Sailing about 500 miles offshore takes planning, provisioning and educating. It’s important to have a solid crew that you trust. Our crew consisted of my wife as captain, my brother and his daughter, a few friends, and a crazy adrenaline-fueled French man.

There were about 20 boats in the race. These are serious sailors. Even at the start with 20+ knot winds, many boats threw the kitchen sink for speed – main, jib and huge spinnakers. Some boats were quickly overpowered and had to bring down some sails. Excitement was a plenty.

Coordinating expectations

Lessons learned from the race include clear language for coordinating expectations. The same word can mean many things. Rope, line and sheet mean generally the same thing. If there’s a process, follow it. Improvise only if relevant parties are in agreement about major changes in the process or direction.

Checklist for collaboration success:

  1. Have fun, especially when things are tough or tense. Levity lifts all spirits.
  2. Be trustworthy and put your trust in others who have demonstrated they deserve it. Reaching one’s goal is always worth it. Trust, trust, trust.
  3. Necessity is the mother of invention.

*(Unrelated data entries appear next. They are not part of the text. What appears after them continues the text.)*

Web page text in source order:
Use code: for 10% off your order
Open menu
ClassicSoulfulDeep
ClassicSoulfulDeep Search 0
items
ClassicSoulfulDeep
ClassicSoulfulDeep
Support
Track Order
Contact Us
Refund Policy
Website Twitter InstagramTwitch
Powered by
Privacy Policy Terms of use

Work/manage around and through troubling things until it’s appropriate to take the time and effort to fix it. We had a line stuck in the rudder that made steering tough, but we powered through it because it didn’t make sense to safely fix it immediately.

Have and use checklists for as much as possible. Makes the “work” easier and allows for more fun time.

Tools checklist for success:

  1. Is everything working correctly on your boat?
  2. Are there things that you should fix now before you’re offshore?
  3. Do you have up-to-date GPS maps that tell you what to expect in Mexican waters?

Who’s at your helm?

The office culture and set up of most commercial appraisal firms and appraisal departments haven’t changed in years. The firm owner is typically a MAI. On the bank side, there’s an appraisal manager or chief appraiser. There’s often no time to create playbooks on how to accomplish the desired outcome. Everything is manual. All questions go through the MAI or manager. This is a huge stress point, always asking the “Captain” questions.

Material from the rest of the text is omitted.